The two men isolated themselves together in a room in the family home. But when Garay’s condition worsened, he had to be hospitalized. A few days later, Garay was told that his father had also been hospitalized after his condition worsened. While in the hospital, Garay learned that several other family members were ill and were being tested for COVID-19.

According to Garay, the disease may have spread to members of his extended family during two separate interactions with two family members living in different houses.

Garay said his uncle had visited his home in mid-May to collect garden tools from his father and that he spent 5 to 10 minutes there before returning to his own home, where he likely passed the disease on to members of his own family. .

Garay’s aunt, who is her mother’s caregiver and who interacted with her father at home, also likely transmitted the virus to her immediate family at home.
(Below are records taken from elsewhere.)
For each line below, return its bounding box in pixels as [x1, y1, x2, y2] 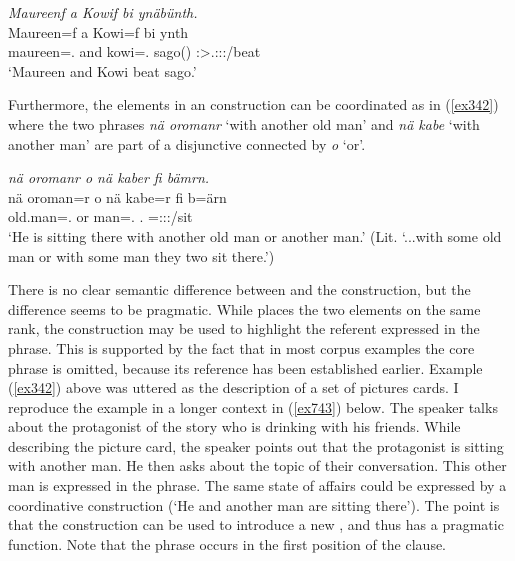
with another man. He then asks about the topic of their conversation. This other [8, 455, 507, 476]
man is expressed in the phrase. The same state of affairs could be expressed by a [8, 475, 507, 496]
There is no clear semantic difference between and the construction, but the [8, 279, 471, 300]
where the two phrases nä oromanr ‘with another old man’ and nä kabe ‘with [8, 113, 480, 134]
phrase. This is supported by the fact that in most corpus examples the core [8, 337, 475, 358]
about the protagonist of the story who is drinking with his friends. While [8, 416, 461, 437]
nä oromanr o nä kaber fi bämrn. [8, 167, 210, 188]
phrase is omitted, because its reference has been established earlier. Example [8, 357, 483, 378]
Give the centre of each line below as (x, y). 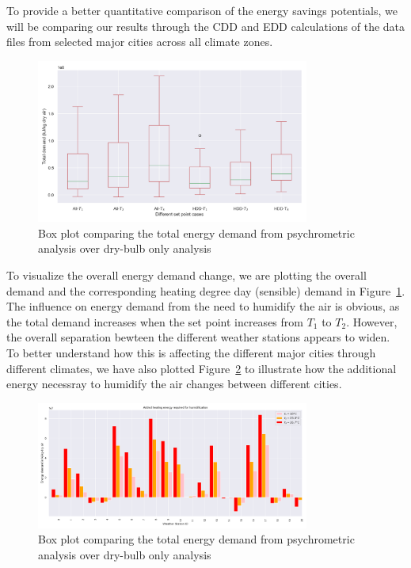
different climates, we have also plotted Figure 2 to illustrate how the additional (202, 368)
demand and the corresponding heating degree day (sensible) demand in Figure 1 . (206, 290)
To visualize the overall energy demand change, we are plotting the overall (186, 274)
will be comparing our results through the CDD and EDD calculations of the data (206, 26)
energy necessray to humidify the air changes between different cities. (174, 384)
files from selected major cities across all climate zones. (140, 42)
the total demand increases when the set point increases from (155, 321)
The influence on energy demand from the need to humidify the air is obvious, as (203, 306)
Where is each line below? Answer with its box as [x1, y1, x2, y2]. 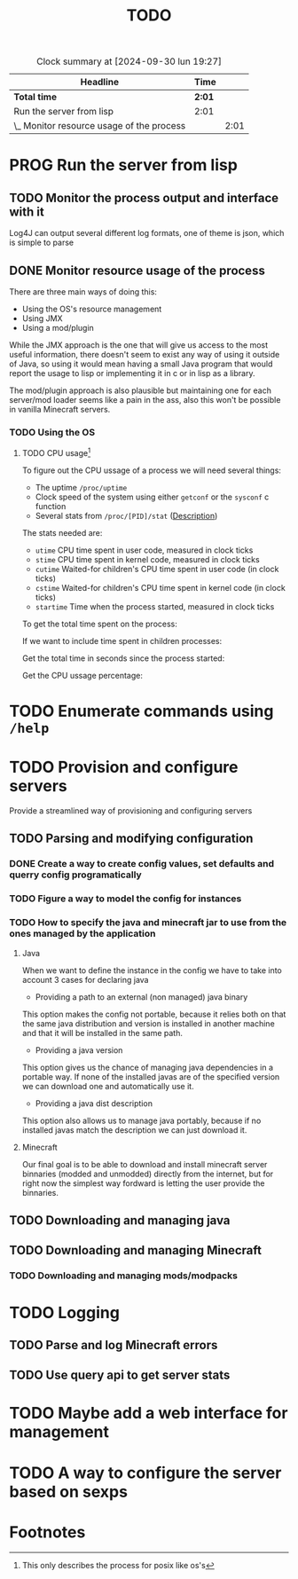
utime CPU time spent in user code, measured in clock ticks [35, 545, 254, 555]
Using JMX [21, 313, 63, 324]
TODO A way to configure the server [9, 1463, 282, 1482]
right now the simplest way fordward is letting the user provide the [21, 1177, 265, 1189]
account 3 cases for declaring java [21, 974, 149, 985]
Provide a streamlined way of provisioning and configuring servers [9, 805, 253, 816]
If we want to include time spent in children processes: [21, 635, 223, 646]
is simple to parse [9, 237, 74, 248]
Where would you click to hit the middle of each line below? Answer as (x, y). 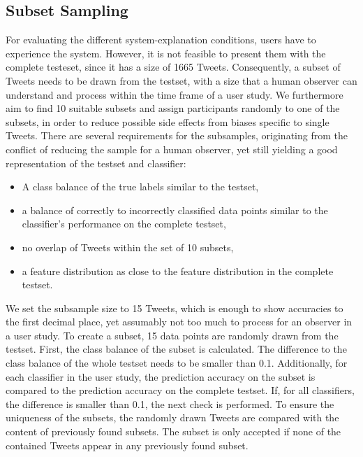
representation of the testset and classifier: (96, 163)
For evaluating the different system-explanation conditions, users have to (161, 40)
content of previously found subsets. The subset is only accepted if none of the (173, 431)
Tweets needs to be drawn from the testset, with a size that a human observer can (181, 80)
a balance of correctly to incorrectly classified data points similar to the (175, 210)
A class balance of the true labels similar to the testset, (140, 187)
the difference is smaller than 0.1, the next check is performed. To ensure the (170, 403)
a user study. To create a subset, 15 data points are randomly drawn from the (172, 335)
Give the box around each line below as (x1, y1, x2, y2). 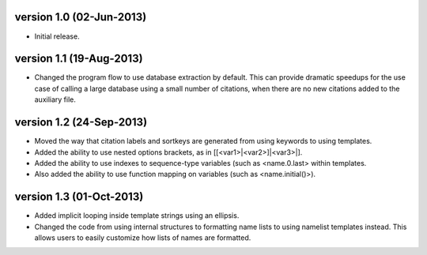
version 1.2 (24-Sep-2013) (14, 115, 148, 129)
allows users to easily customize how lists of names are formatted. (34, 233, 251, 242)
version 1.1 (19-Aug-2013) (14, 52, 143, 66)
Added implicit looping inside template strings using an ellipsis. (34, 211, 240, 220)
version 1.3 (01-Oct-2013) (14, 190, 144, 204)
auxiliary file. (34, 95, 77, 104)
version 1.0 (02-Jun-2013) (14, 10, 147, 24)
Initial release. (34, 32, 80, 41)
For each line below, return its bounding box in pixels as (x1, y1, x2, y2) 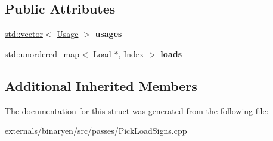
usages (95, 27, 122, 40)
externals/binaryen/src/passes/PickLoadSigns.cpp (5, 124, 187, 137)
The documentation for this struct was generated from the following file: (5, 104, 269, 117)
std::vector (5, 27, 43, 40)
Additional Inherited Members (5, 76, 197, 95)
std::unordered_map (5, 47, 80, 59)
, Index (118, 47, 144, 59)
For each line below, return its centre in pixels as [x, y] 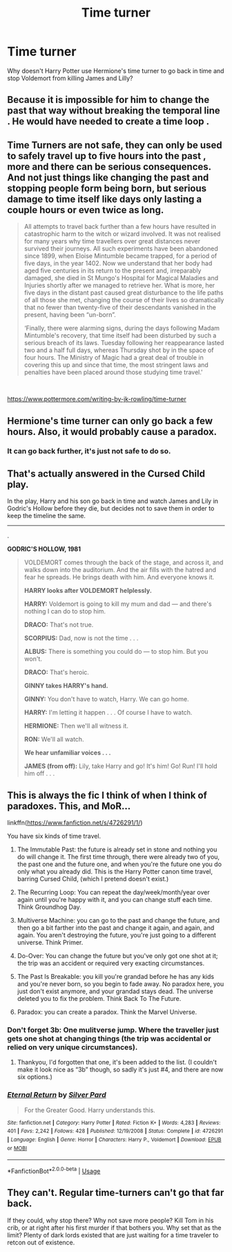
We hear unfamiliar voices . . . [67, 753]
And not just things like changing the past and [108, 177]
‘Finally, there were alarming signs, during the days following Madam [122, 328]
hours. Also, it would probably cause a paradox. [112, 431]
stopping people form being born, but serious [107, 188]
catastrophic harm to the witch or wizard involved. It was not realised [122, 234]
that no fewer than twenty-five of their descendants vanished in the [120, 307]
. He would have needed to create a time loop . [108, 121]
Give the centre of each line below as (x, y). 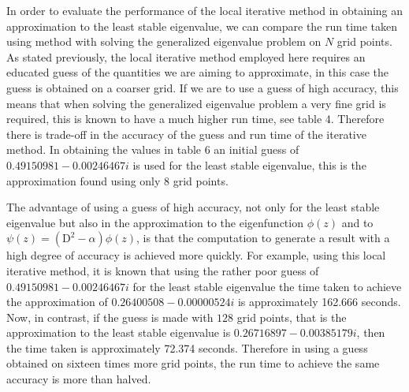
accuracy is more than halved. (79, 379)
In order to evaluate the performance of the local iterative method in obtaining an (205, 10)
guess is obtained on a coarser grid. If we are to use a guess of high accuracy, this (203, 87)
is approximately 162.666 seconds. (319, 302)
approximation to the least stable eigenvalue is (119, 332)
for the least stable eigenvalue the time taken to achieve (267, 286)
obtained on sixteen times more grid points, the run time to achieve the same (193, 363)
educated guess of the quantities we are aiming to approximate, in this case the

Courtesy of Richard Garay.

Richard Garay (back right) with his family

Garay said news reports that the extended family may have contracted the virus in May during his father’s 60th birthday party were inaccurate because only members of his immediate family who lived in the same house were at the party. There was also a mariachi band at the party, but they were socially estranged, Garay said.

As of June 27, Los Angeles County has had more than 95,000 coronavirus cases and more than 3,000 deaths.

Garay was at home recovering from the coronavirus when his father died. The family was allowed to see him for 10 minutes through a window in the hospital.

Vidal Garay was a kind and hard-working man, who raised his children “to love our country and love our neighbors,” said his son.

Garay said his father last saw him unable to breathe and that he never had a chance to see his son recover from the deadly virus.

“I really wanted to tell my father that I love him and that he was fine,” Garay said.